Assigned task:
Retype the opening lines of the listing below, ending with the line that contains "ELECTRIC FAST FERRY FOR NEW", and leave out any pictures.

'''

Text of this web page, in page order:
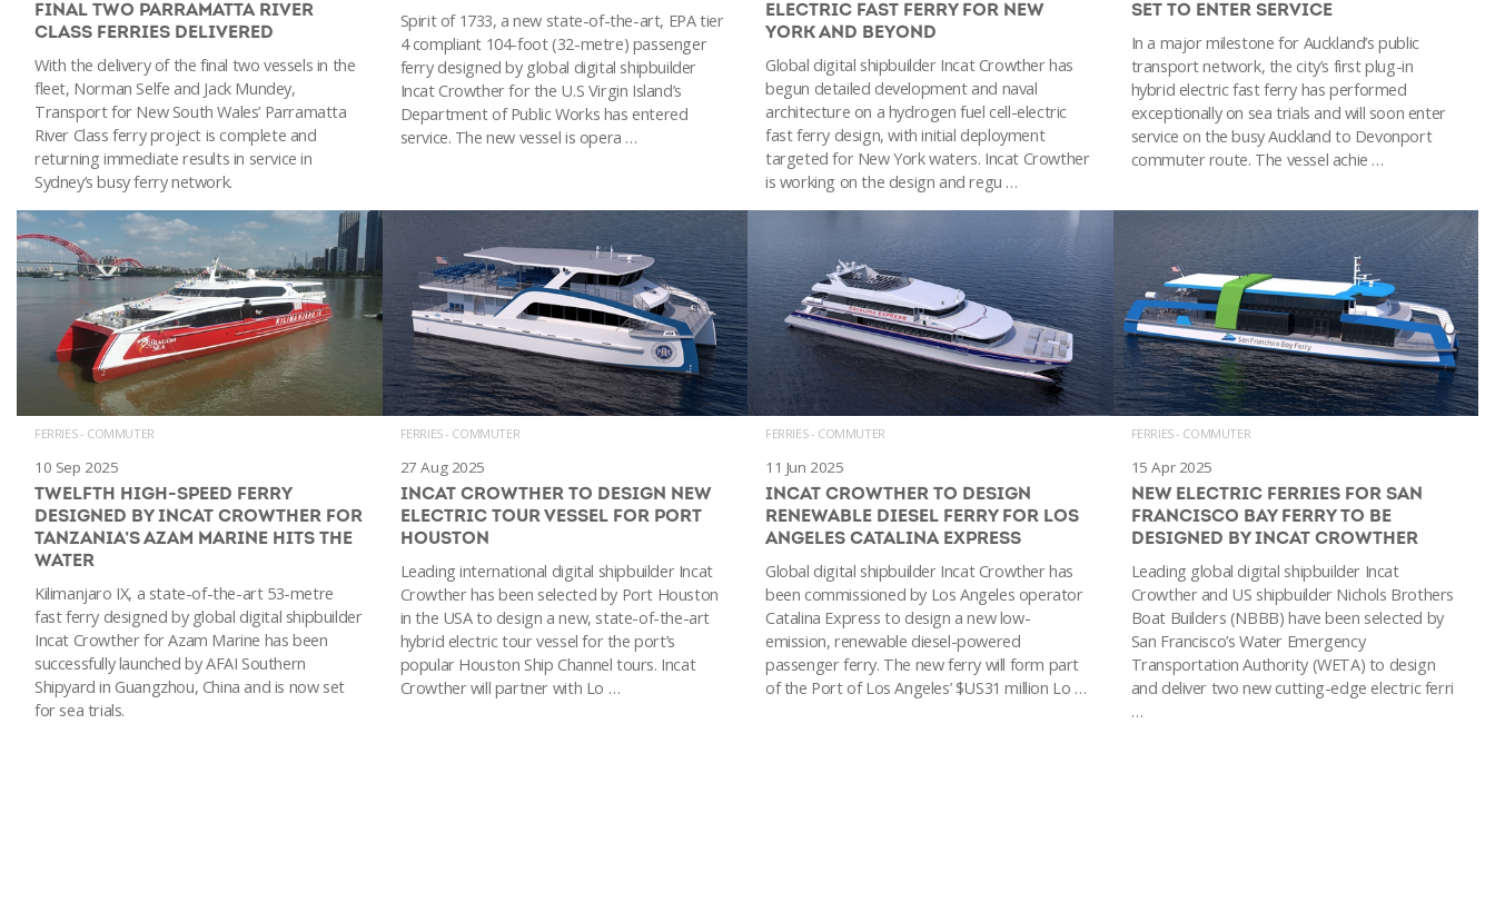
FINAL TWO PARRAMATTA RIVER
CLASS FERRIES DELIVERED
With the delivery of the final two vessels in the
fleet, Norman Selfe and Jack Mundey,
Transport for New South Wales’ Parramatta
River Class ferry project is complete and
returning immediate results in service in
Sydney’s busy ferry network.
Spirit of 1733, a new state-of-the-art, EPA tier
4 compliant 104-foot (32-metre) passenger
ferry designed by global digital shipbuilder
Incat Crowther for the U.S Virgin Island’s
Department of Public Works has entered
service. The new vessel is opera …
ELECTRIC FAST FERRY FOR NEW
YORK AND BEYOND
Global digital shipbuilder Incat Crowther has
begun detailed development and naval
architecture on a hydrogen fuel cell-electric
fast ferry design, with initial deployment
targeted for New York waters. Incat Crowther
is working on the design and regu …
SET TO ENTER SERVICE
In a major milestone for Auckland’s public
transport network, the city’s first plug-in
hybrid electric fast ferry has performed
exceptionally on sea trials and will soon enter
service on the busy Auckland to Devonport
commuter route. The vessel achie …
FERRIES - COMMUTER
10 Sep 2025
TWELFTH HIGH-SPEED FERRY
DESIGNED BY INCAT CROWTHER FOR
TANZANIA’S AZAM MARINE HITS THE
WATER
Kilimanjaro IX, a state-of-the-art 53-metre
fast ferry designed by global digital shipbuilder
Incat Crowther for Azam Marine has been
successfully launched by AFAI Southern
Shipyard in Guangzhou, China and is now set
for sea trials.
FERRIES - COMMUTER
27 Aug 2025
INCAT CROWTHER TO DESIGN NEW
ELECTRIC TOUR VESSEL FOR PORT
HOUSTON
Leading international digital shipbuilder Incat
Crowther has been selected by Port Houston
in the USA to design a new, state-of-the-art
hybrid electric tour vessel for the port’s
popular Houston Ship Channel tours. Incat
Crowther will partner with Lo …
FERRIES - COMMUTER
11 Jun 2025
INCAT CROWTHER TO DESIGN
RENEWABLE DIESEL FERRY FOR LOS
ANGELES CATALINA EXPRESS
Global digital shipbuilder Incat Crowther has
been commissioned by Los Angeles operator
Catalina Express to design a new low-
emission, renewable diesel-powered
passenger ferry. The new ferry will form part
of the Port of Los Angeles’ $US31 million Lo …
FERRIES - COMMUTER
15 Apr 2025
NEW ELECTRIC FERRIES FOR SAN
FRANCISCO BAY FERRY TO BE
DESIGNED BY INCAT CROWTHER
Leading global digital shipbuilder Incat
Crowther and US shipbuilder Nichols Brothers
Boat Builders (NBBB) have been selected by
San Francisco’s Water Emergency
Transportation Authority (WETA) to design
and deliver two new cutting-edge electric ferri
…

'''

Answer area:
Text of this web page, in page order:
FINAL TWO PARRAMATTA RIVER
CLASS FERRIES DELIVERED
With the delivery of the final two vessels in the
fleet, Norman Selfe and Jack Mundey,
Transport for New South Wales’ Parramatta
River Class ferry project is complete and
returning immediate results in service in
Sydney’s busy ferry network.
Spirit of 1733, a new state-of-the-art, EPA tier
4 compliant 104-foot (32-metre) passenger
ferry designed by global digital shipbuilder
Incat Crowther for the U.S Virgin Island’s
Department of Public Works has entered
service. The new vessel is opera …
ELECTRIC FAST FERRY FOR NEW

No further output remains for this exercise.